Find the least number to be added to 1739 so that it is exactly divisible by 11
A. 11
B. 2
C. 1
D. 10

To find the least number to be added to 1739 so that it is exactly divisible by 11, we can follow these steps: ### Step 1: Divide 1739 by 11 We start by dividing 1739 by 11 to find the remainder. \[ 1739 \div 11 = 158 \quad \text{(quotient)} \] Calculating the product of the quotient and 11: \[ 158 \times 11 = 1738 \] ### Step 2: Find the Remainder Now, we find the remainder by subtracting the product from 1739: \[ 1739 - 1738 = 1 \] So, the remainder when 1739 is divided by 11 is 1. ### Step 3: Determine the Least Number to Add To make 1739 exactly divisible by 11, we need to eliminate the remainder.
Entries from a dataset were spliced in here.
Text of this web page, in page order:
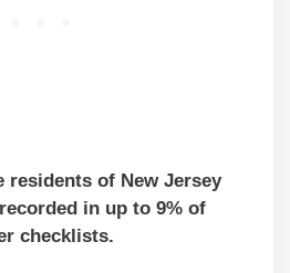
residents of New Jersey
in up to 9% of
checklists.
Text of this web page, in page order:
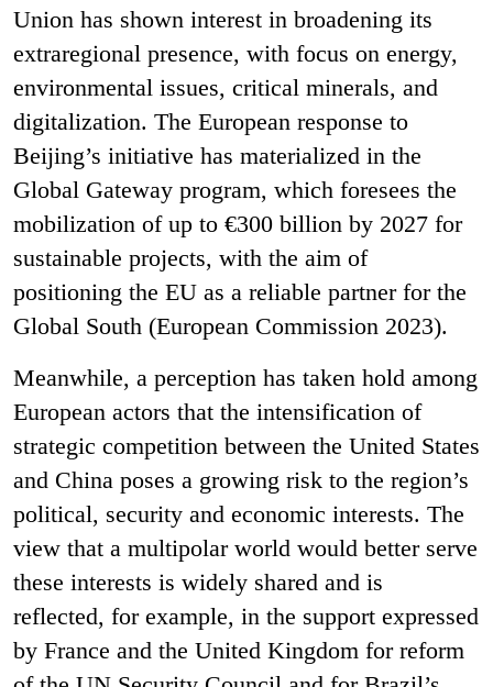
Union has shown interest in broadening its
extraregional presence, with focus on energy,
environmental issues, critical minerals, and
digitalization. The European response to
Beijing’s initiative has materialized in the
Global Gateway program, which foresees the
mobilization of up to €300 billion by 2027 for
sustainable projects, with the aim of
positioning the EU as a reliable partner for the
Global South (European Commission 2023).
Meanwhile, a perception has taken hold among
European actors that the intensification of
strategic competition between the United States
and China poses a growing risk to the region’s
political, security and economic interests. The
view that a multipolar world would better serve
these interests is widely shared and is
reflected, for example, in the support expressed
by France and the United Kingdom for reform
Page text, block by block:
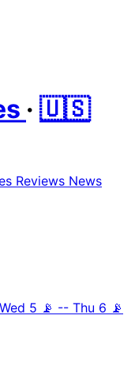
· 🇺🇸
Reviews News
Wed 5 📡 -- Thu 6 📡
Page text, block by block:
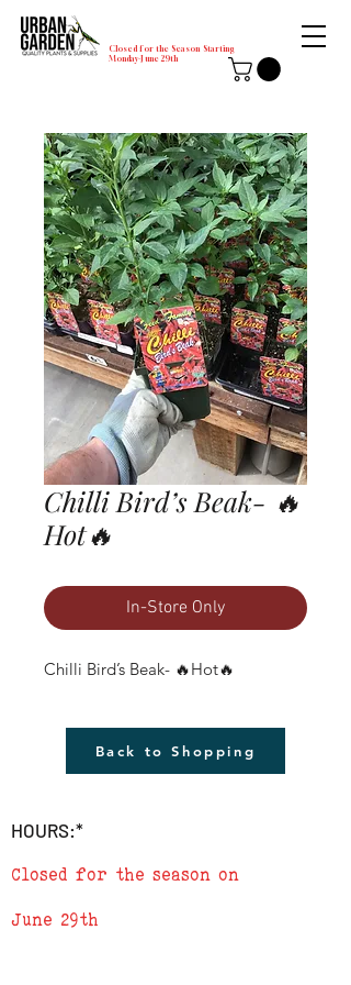
Closed for the Season Starting
Monday-June 29th
Chilli Bird’s Beak- 🔥
Hot🔥
In-Store Only
Chilli Bird’s Beak- 🔥Hot🔥
Back to Shopping
HOURS:*
Closed for the season on
June 29th
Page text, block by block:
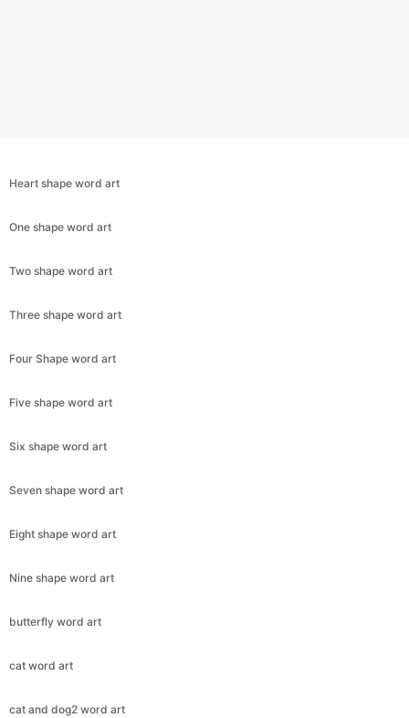
Heart shape word art
One shape word art
Two shape word art
Three shape word art
Four Shape word art
Five shape word art
Six shape word art
Seven shape word art
Eight shape word art
Nine shape word art
butterfly word art
cat word art
cat and dog2 word art
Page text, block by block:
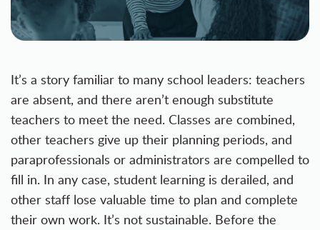
It’s a story familiar to many school leaders: teachers
are absent, and there aren’t enough substitute
teachers to meet the need. Classes are combined,
other teachers give up their planning periods, and
paraprofessionals or administrators are compelled to
fill in. In any case, student learning is derailed, and
other staff lose valuable time to plan and complete
their own work. It’s not sustainable. Before the

Since the remainder is 1, we need to add: \[ 11 - 1 = 10 \] Thus, we need to add 10 to 1739 to make it divisible by 11. ### Step 4: Verify Now, let's check if adding 10 to 1739 gives us a number that is divisible by 11: \[ 1739 + 10 = 1749 \] Now, divide 1749 by 11: \[ 1749 \div 11 = 159 \quad \text{(exactly)} \] Since there is no remainder, 1749 is divisible by 11. ### Conclusion The least number to be added to 1739 so that it is exactly divisible by 11 is **10**.